司机连忙摆手:“不不,这是……这是项先生的。”

项明章接到段昊的信息,问他有没有忌口的食物,回复完走到车尾听见一耳朵,问:“什么我的?”

司机说:“周日那天早晨,您让我送一套衣服到公司去——”

项明章打断:“没印象。”

那天时间太早,哪家商场都没开门,司机不得已找了一间订做西服的老店,花三倍价格买了一套给其他顾客订做的成衣,并且不能退换。

结果项明章让扔掉。

司机没舍得,就暂时在车上放着,他怕老板误会他私吞,赶紧道:“您忘了?还有一份燕窝粥。粥我喝了,不能浪费粮食,但这身西装我就是想穿也穿不上,所以先搁在这儿了。”

楚识琛后知后觉地反应过来,在一旁沉默。

项明章烦道:“那你搁着吧。”

司机不明就里,以为项明章不要是因为尺寸不合适,越描越黑地解释:“都怪我那天没睡醒,记错了您在电话里说的尺寸,买的不合身。”

项明章只想让对方住口:“行了,你自己看着办吧。”

司机抹把汗,习惯性地找楚秘书救场,还自以为急中生智:“我感觉楚秘书穿挺合适的,要不送给楚秘书吧?”

项明章:“……”

楚识琛本欲装聋作哑,偏偏躲不开,他不好意思让司机为难,也怕啰嗦下去惹人怀疑,说:“好,今天下班我带走。
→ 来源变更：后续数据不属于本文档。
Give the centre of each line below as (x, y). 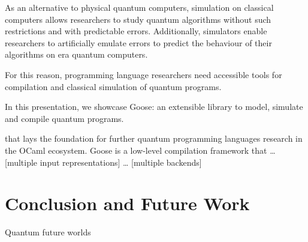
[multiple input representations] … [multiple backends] (103, 162)
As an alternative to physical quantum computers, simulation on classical (139, 7)
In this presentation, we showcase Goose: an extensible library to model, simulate (154, 107)
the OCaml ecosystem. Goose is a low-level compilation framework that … (140, 150)
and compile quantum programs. (64, 118)
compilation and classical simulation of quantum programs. (113, 86)
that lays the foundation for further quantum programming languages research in (154, 138)
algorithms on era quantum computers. (76, 54)
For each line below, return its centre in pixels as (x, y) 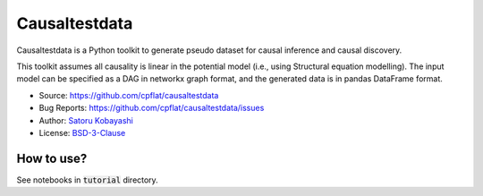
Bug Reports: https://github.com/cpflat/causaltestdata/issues (152, 108)
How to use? (52, 158)
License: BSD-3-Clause (82, 132)
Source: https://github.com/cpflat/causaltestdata (129, 95)
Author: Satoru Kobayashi (86, 120)
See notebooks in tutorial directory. (87, 180)
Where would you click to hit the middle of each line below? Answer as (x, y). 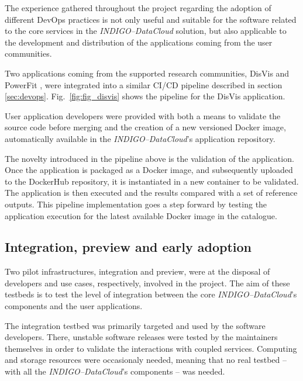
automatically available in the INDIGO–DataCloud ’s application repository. (140, 138)
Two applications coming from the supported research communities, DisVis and (147, 73)
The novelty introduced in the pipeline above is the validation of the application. (149, 158)
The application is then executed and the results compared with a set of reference (151, 193)
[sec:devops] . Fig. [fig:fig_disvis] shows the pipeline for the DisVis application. (145, 96)
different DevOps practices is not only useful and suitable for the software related (151, 19)
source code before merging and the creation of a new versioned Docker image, (145, 127)
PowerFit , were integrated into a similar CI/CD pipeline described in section (144, 84)
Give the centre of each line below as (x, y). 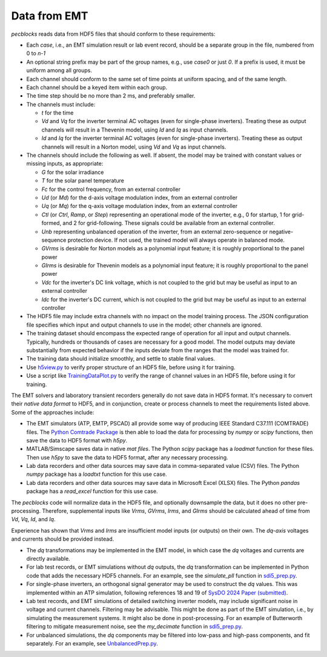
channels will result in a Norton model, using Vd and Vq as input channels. (134, 147)
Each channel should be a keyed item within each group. (97, 87)
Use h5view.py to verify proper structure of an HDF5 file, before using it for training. (131, 367)
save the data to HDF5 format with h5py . (77, 440)
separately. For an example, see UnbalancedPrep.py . (92, 643)
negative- (281, 232)
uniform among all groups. (59, 70)
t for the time (58, 113)
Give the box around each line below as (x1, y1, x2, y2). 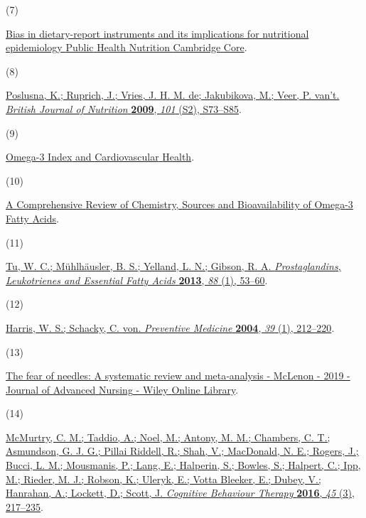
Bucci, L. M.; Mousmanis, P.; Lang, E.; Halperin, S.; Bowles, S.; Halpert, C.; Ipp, (6, 458, 361, 473)
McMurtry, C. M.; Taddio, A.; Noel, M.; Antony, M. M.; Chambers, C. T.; (6, 429, 330, 444)
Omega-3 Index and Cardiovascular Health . (6, 149, 195, 164)
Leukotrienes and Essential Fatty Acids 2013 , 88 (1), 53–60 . (6, 272, 268, 287)
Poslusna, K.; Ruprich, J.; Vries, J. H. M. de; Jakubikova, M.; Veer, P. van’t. (6, 87, 340, 102)
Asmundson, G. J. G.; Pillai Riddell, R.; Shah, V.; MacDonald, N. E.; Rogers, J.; (6, 443, 359, 458)
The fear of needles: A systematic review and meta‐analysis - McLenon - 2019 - (6, 368, 350, 383)
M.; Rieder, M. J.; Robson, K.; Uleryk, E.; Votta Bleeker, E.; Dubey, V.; (6, 471, 321, 486)
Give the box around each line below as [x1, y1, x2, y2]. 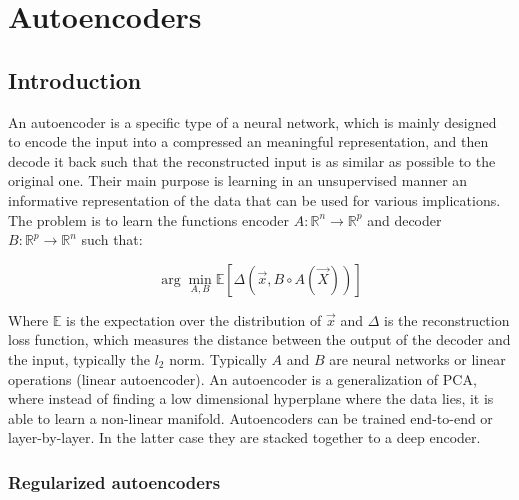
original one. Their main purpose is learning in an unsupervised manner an [8, 170, 468, 191]
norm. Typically [169, 348, 267, 369]
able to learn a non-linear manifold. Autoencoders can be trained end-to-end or [8, 407, 493, 428]
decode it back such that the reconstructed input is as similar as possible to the [8, 150, 496, 171]
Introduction [8, 64, 142, 95]
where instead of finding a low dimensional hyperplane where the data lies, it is [8, 388, 494, 409]
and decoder [367, 209, 442, 230]
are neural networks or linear [329, 348, 506, 369]
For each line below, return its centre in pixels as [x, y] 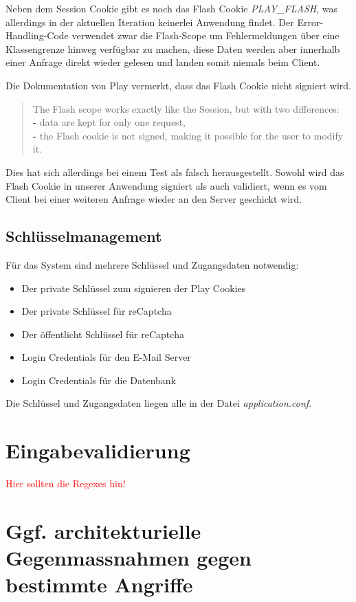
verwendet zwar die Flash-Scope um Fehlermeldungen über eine [205, 35]
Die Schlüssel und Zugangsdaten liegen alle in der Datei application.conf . [159, 403]
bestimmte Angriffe [99, 584]
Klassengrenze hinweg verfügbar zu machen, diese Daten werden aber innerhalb [173, 48]
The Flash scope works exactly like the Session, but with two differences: [186, 108]
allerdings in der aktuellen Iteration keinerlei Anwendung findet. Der [150, 22]
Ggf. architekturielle [103, 530]
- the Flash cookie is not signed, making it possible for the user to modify [188, 135]
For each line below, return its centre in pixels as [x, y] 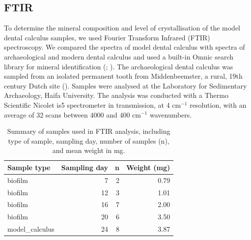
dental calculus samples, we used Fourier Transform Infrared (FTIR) [107, 37]
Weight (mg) [148, 167]
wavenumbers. [171, 114]
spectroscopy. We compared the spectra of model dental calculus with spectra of [125, 47]
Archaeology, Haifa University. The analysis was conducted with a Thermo [116, 95]
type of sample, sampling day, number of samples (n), [89, 140]
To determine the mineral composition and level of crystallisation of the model [122, 28]
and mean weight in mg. [89, 150]

”

司机如蒙大赦:“太好了,楚秘书穿绝对英俊潇洒!”

项明章懒得再废话,直接走了,楚识琛跟上去,到电梯间外,四下无人只有光滑的梯门映着他们两个。

这一上午,两个人除了工作全无交流,互相不闻不看,就差把“公事公办,私下不熟”刻在脑门子上了。

楚识琛秉承“毫无瓜葛”的原则,说:“衣服应该有收据,我会把钱转给你。”

项明章不屑道:“不用,不过是要扔的东西。”

楚识琛说:“是扔是留我无所谓,我刚才答应收下来,只是不想让无关的人难做,没有别的意思。”
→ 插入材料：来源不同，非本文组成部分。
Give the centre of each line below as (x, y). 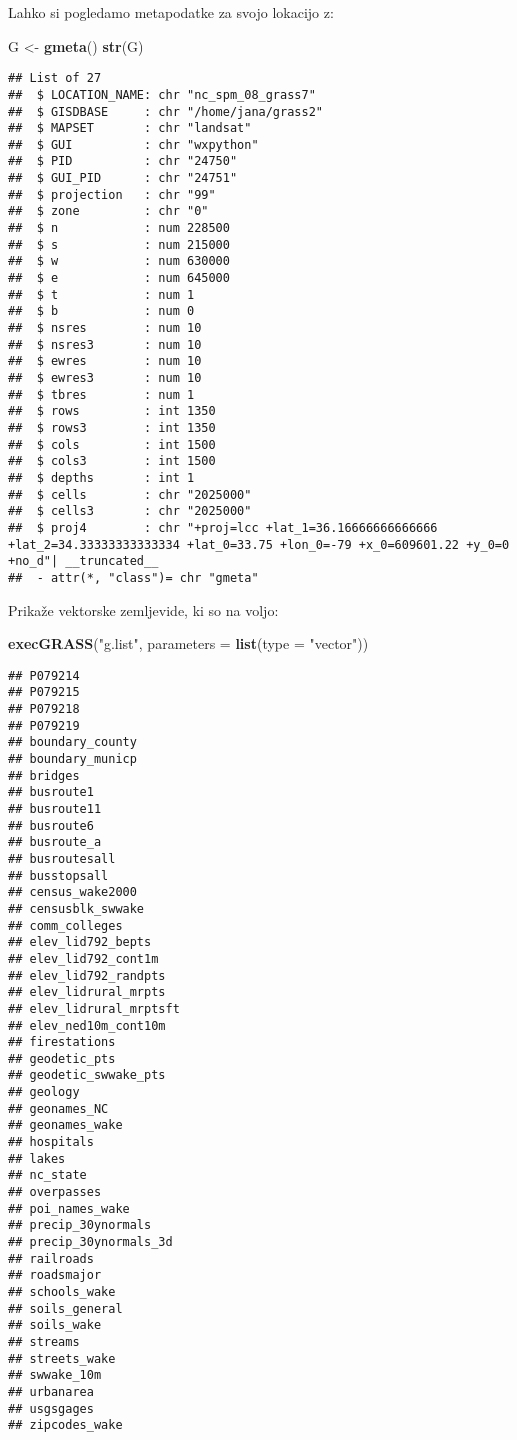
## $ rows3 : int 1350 (112, 427)
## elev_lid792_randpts (87, 975)
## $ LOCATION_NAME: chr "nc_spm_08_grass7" (162, 94)
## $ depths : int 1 (101, 477)
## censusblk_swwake (76, 908)
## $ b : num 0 (101, 311)
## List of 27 (55, 78)
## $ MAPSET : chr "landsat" (130, 128)
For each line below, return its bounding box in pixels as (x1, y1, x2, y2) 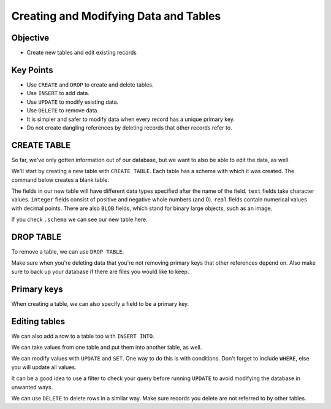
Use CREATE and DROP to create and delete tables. (26, 80, 154, 88)
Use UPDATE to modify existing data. (26, 98, 119, 106)
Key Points (11, 64, 53, 75)
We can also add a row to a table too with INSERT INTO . (11, 332, 154, 340)
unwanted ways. (11, 383, 53, 391)
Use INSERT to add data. (26, 90, 90, 97)
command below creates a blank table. (11, 176, 110, 184)
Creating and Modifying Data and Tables (11, 9, 221, 23)

“彼此彼此。”项明章说,“那天让人送衣服是怕你衣不蔽体闹了笑话,也没有别的意思,顶多算人道主义关怀。”

楚识琛想起那天早晨,他赤身裸体,而项明章却衣冠楚楚,仿佛一夜孟浪的只有他一个人。

明明最先主动的不是他,他内心不悦:“钱是一定要给你的,与人留情,总不该白白纠缠然后亏待了对方。”

项明章冷下脸来:“你是拿我和以前的小情儿相提并论?”

楚识琛忍着不体面,说:“差点意思,毕竟连露水夫妻都算不上。”

项明章阴阳怪气:“怎么,遗憾吗?”

楚识琛说:“我是庆幸。”

“好啊。”项明章气笑了,“钱你尽管转给我,这个月我会私下给你发一笔奖金,你不亏待我,我也要有所表示,就当奖励你那晚的表现。”

楚识琛有点绷不住了:“我不要。”

“为什么?”项明章故意学舌,“那晚虽然差点意思,不够让我尽兴,但也不能白白辛苦了你。”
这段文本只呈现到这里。